* _TASK DIRECTIONS_
For this listing, reproduce the line with "Contact (36, 131)", the line with "such a way that", and the lines between, exactly as they stand. Leave out pictures and all other lines.
____________
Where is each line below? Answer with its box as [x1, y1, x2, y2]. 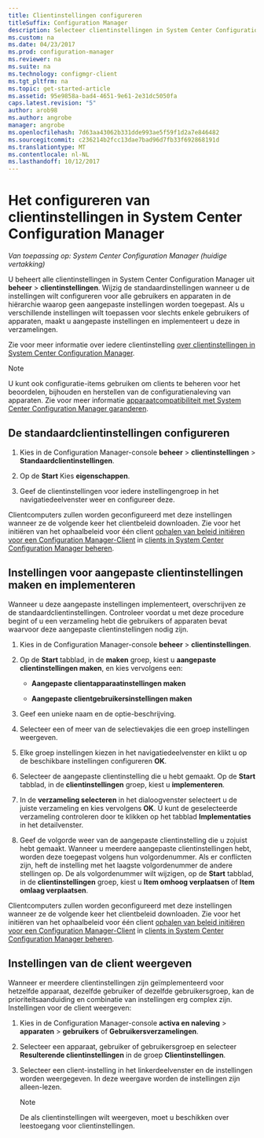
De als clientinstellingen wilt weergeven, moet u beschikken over [19, 1112, 229, 1121]
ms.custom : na [8, 33, 55, 42]
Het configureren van [8, 192, 151, 209]
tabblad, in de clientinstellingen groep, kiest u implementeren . [19, 779, 225, 789]
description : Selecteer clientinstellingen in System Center [8, 26, 213, 34]
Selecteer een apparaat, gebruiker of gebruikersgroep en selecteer [19, 1041, 237, 1051]
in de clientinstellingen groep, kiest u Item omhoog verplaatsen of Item [19, 877, 255, 886]
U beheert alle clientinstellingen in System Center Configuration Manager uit [8, 274, 255, 284]
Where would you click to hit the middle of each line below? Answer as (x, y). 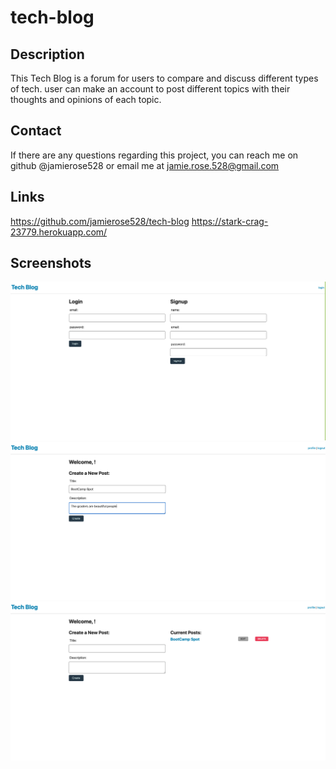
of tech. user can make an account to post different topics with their (150, 89)
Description (47, 54)
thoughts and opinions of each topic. (86, 99)
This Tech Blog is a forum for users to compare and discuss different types (164, 78)
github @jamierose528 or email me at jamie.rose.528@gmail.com (145, 165)
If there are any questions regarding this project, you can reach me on (154, 155)
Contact (36, 131)
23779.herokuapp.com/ (59, 232)
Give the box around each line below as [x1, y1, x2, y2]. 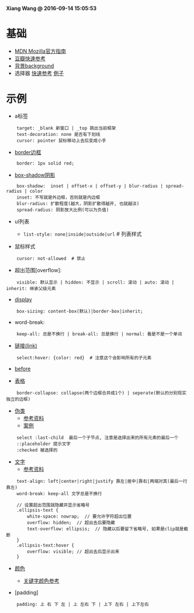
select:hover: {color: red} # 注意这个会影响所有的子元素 [16, 355, 152, 361]
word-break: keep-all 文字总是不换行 [16, 491, 102, 497]
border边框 [14, 149, 41, 156]
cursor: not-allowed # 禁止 [16, 256, 86, 262]
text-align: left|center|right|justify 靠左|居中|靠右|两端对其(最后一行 [16, 478, 188, 485]
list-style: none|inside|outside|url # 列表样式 [23, 230, 142, 237]
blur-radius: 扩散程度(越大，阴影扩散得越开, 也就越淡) [16, 201, 140, 207]
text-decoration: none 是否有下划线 [16, 132, 101, 138]
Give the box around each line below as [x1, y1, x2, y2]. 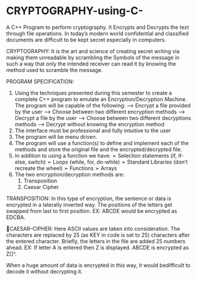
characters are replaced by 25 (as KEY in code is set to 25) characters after [6, 231, 190, 238]
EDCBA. [6, 214, 25, 221]
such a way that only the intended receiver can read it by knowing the [6, 60, 176, 67]
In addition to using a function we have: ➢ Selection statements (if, [14, 152, 177, 159]
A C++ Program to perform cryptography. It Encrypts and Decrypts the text [6, 24, 189, 31]
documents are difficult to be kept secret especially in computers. [6, 36, 167, 43]
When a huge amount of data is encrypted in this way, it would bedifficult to [6, 262, 190, 269]
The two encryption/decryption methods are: [14, 171, 125, 178]
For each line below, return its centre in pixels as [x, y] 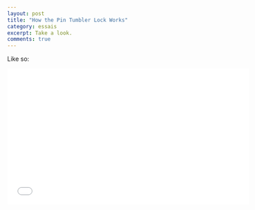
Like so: [18, 59]
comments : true [29, 39]
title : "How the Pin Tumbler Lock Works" [68, 20]
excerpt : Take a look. [40, 33]
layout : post [26, 13]
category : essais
____________
* _OUTPUT_
Contact (36, 131)
23779.herokuapp.com/ (59, 232)
Give the box around each line below as [x1, y1, x2, y2]. 
select:hover: {color: red} # 注意这个会影响所有的子元素 [16, 355, 152, 361]
word-break: keep-all 文字总是不换行 [16, 491, 102, 497]
border边框 [14, 149, 41, 156]
cursor: not-allowed # 禁止 [16, 256, 86, 262]
text-align: left|center|right|justify 靠左|居中|靠右|两端对其(最后一行 [16, 478, 188, 485]
list-style: none|inside|outside|url # 列表样式 [23, 230, 142, 237]
blur-radius: 扩散程度(越大，阴影扩散得越开, 也就越淡) [16, 201, 140, 207]
text-decoration: none 是否有下划线 [16, 132, 101, 138]
Give the box around each line below as [x1, y1, x2, y2]. 
characters are replaced by 25 (as KEY in code is set to 25) characters after [6, 231, 190, 238]
EDCBA. [6, 214, 25, 221]
such a way that only the intended receiver can read it by knowing the [6, 60, 176, 67]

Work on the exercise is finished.